0
votes

I have a PySpark dataframe-

df1 = spark.createDataFrame([
    ("u1", 1),
    ("u1", 2),
    ("u2", 1),
    ("u2", 1),
    ("u2", 1),
    ("u3", 3),
    ],
    ['user_id', 'var1'])

print(df1.printSchema())
df1.show(truncate=False)

Output-

root
 |-- user_id: string (nullable = true)
 |-- var1: long (nullable = true)

None
+-------+----+
|user_id|var1|
+-------+----+
|u1     |1   |
|u1     |2   |
|u2     |1   |
|u2     |1   |
|u2     |1   |
|u3     |3   |
+-------+----+

Now I want to group all the unique users and show the number of unique var for them in a new column. The desired output would look like-

+-------+---------------+
|user_id|num_unique_var1|
+-------+---------------+
|u1     |2              |
|u2     |1              |
|u3     |1              |
+-------+---------------+

I can use collect_set and make a udf to find the set's length. But I think there must be a better way to do it.
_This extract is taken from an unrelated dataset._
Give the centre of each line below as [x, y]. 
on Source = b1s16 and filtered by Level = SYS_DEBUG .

How do I achieve this in one line of code?

2

2 Answers

3
votes
df1.groupBy('user_id').agg(F.countDistinct('var1').alias('num')).show()
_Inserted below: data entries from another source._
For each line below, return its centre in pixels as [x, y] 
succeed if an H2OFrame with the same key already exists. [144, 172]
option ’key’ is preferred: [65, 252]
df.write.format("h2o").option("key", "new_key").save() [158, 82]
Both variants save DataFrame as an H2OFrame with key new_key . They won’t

countDistinct is exactly what I needed.

Output-

+-------+---+
|user_id|num|
+-------+---+
|     u3|  1|
|     u2|  1|
|     u1|  2|
+-------+---+
2
votes

countDistinct is surely the best way to do it, but for the sake of completeness, what you said in your question is also possible without using an UDF. You can use size to get the length of the collect_set:

df1.groupBy('user_id').agg(F.size(F.collect_set('var1')).alias('num'))

this is helpful if you want to use it in a window function, because countDistinct is not supported in a window function.

e.g.

df1.withColumn('num', F.countDistinct('var1').over(Window.partitionBy('user_id')))

would fail, but

df1.withColumn('num', F.size(F.collect_set('var1')).over(Window.partitionBy('user_id')))

would work.